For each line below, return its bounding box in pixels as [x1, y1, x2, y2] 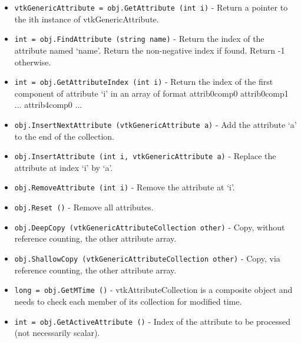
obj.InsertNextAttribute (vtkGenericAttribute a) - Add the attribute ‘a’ [14, 118, 297, 130]
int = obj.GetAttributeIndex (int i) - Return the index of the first [14, 75, 273, 88]
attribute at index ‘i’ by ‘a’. [14, 161, 113, 173]
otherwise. [14, 55, 51, 68]
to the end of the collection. [14, 130, 114, 142]
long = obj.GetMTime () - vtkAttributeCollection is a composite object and [14, 283, 293, 296]
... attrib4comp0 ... [14, 98, 82, 111]
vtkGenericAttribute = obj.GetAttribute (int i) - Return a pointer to [14, 1, 288, 13]
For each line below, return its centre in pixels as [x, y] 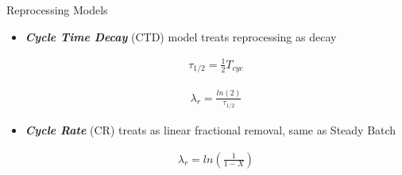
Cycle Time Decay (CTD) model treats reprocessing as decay [181, 36]
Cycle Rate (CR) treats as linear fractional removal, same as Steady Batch [211, 130]
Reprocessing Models [57, 10]
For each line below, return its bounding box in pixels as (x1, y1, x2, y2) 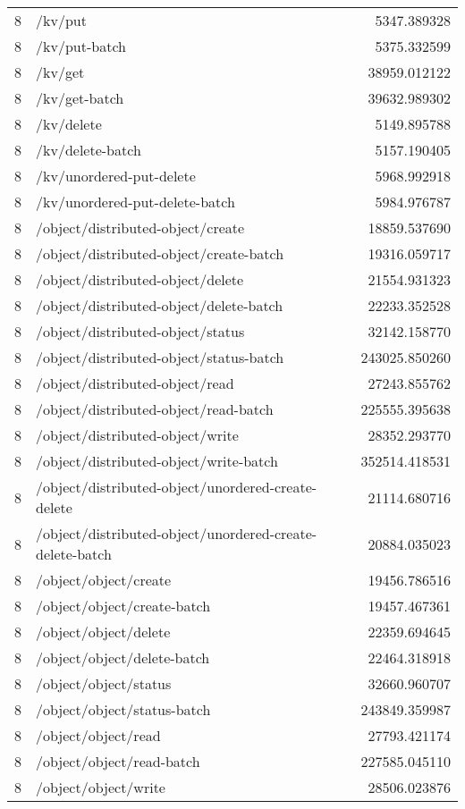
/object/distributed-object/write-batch (36, 451, 278, 471)
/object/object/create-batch (36, 595, 211, 616)
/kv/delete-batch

┄┄┄┄┄┄┄┄┄┄┄┄┄┄┄┄┄┄┄┄

• _Instructions to follow_:
Look for the string "treats" in the listing above and copy every line holding it.

• _Task output_:
Cycle Time Decay (CTD) model treats reprocessing as decay [181, 36]
Cycle Rate (CR) treats as linear fractional removal, same as Steady Batch [211, 130]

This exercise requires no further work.